[Opening Material for this task section]

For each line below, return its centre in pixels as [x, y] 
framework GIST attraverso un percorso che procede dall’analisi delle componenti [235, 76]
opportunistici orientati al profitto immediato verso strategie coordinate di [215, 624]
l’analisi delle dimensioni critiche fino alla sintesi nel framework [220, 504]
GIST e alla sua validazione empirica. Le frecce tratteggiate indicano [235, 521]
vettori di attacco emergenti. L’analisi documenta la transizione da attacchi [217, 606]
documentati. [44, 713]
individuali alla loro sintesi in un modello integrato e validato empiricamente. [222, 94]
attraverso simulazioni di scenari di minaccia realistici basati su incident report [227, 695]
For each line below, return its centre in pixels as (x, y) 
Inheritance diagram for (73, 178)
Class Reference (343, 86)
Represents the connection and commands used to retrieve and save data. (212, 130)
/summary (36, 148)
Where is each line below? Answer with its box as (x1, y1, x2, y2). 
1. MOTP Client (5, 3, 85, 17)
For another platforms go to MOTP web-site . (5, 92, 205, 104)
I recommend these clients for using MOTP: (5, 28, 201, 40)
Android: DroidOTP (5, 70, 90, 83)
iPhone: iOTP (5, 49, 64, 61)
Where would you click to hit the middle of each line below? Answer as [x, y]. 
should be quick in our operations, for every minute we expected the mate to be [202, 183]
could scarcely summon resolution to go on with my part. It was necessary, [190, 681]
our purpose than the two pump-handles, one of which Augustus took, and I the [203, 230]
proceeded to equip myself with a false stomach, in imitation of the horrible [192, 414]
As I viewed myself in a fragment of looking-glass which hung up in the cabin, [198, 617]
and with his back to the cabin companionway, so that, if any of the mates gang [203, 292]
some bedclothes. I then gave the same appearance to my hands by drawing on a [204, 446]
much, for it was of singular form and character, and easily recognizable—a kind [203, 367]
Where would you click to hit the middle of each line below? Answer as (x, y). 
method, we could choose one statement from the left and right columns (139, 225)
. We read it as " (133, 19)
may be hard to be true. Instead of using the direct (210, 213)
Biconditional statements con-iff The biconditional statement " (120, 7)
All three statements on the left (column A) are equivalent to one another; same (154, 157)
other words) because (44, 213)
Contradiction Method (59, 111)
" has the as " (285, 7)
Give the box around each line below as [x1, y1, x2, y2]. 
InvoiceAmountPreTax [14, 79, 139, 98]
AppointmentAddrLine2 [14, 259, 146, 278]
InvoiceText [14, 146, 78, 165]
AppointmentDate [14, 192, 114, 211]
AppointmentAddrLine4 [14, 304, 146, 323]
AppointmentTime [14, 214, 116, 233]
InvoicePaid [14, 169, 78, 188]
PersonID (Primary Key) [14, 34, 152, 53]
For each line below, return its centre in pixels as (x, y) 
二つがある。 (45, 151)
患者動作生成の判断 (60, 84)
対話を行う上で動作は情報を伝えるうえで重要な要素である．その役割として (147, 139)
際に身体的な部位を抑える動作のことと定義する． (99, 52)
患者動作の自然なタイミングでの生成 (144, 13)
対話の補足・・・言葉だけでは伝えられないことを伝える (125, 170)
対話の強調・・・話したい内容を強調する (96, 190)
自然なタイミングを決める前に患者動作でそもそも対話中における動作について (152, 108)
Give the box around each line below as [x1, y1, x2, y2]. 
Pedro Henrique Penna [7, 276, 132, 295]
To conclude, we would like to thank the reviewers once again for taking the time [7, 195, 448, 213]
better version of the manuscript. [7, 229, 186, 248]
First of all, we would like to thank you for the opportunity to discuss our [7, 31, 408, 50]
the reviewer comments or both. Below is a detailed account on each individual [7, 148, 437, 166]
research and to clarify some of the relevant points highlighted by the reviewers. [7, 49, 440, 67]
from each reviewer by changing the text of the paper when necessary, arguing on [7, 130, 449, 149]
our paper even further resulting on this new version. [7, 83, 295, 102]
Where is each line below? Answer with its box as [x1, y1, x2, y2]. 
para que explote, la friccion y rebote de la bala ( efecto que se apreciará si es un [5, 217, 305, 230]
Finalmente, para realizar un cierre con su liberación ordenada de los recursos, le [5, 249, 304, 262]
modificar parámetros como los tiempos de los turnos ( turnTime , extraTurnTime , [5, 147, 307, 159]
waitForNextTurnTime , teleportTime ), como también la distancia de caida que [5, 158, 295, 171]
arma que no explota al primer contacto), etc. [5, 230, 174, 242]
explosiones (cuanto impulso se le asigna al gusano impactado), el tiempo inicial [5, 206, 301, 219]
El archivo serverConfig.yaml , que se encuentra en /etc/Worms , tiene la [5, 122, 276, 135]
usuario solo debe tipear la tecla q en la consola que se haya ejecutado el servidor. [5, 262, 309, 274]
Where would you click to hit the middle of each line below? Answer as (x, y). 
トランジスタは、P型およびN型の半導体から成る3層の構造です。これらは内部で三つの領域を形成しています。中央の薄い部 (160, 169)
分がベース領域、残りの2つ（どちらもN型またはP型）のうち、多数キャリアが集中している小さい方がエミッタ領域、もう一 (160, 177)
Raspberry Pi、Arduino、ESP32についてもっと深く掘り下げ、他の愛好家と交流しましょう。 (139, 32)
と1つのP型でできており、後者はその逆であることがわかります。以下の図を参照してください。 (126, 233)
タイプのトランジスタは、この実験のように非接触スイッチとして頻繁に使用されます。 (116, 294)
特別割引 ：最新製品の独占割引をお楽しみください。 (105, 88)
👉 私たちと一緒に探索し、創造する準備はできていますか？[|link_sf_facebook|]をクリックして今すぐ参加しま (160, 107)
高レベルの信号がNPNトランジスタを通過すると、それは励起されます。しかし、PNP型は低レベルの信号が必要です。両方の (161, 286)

[Closing Material for this task section]

* [Task statement] Copy here each line of the preceding records with "some" in it.

* [Task solution]
some bedclothes. I then gave the same appearance to my hands by drawing on a [204, 446]
research and to clarify some of the relevant points highlighted by the reviewers. [7, 49, 440, 67]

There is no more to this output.